• [What you need to do]:
Please restate the data that follows word for word, with the pictures left out.

[Records to process — start]

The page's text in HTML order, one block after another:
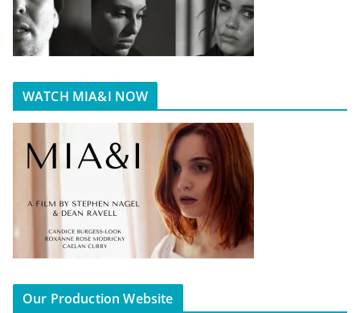
WATCH MIA&I NOW
Our Production Website
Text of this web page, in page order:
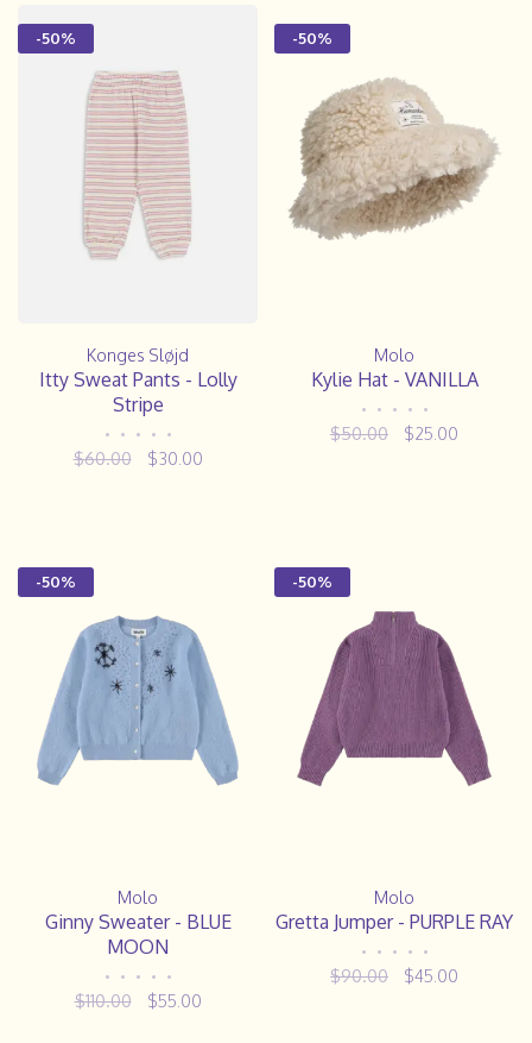
-50%
Konges Sløjd
Itty Sweat Pants - Lolly
Stripe
• • • • •
$60.00 $30.00
-50%
Molo
Kylie Hat - VANILLA
• • • • •
$50.00 $25.00
-50%
Molo
Ginny Sweater - BLUE
MOON
• • • • •
$110.00 $55.00
-50%
Molo
Gretta Jumper - PURPLE RAY
• • • • •
$90.00 $45.00

[Records to process — finish]

• [Result]:
The page's text in HTML order, one block after another:
WATCH MIA&I NOW
Our Production Website
Text of this web page, in page order:
-50%
Konges Sløjd
Itty Sweat Pants - Lolly
Stripe
• • • • •
$60.00 $30.00
-50%
Molo
Kylie Hat - VANILLA
• • • • •
$50.00 $25.00
-50%
Molo
Ginny Sweater - BLUE
MOON
• • • • •
$110.00 $55.00
-50%
Molo
Gretta Jumper - PURPLE RAY
• • • • •
$90.00 $45.00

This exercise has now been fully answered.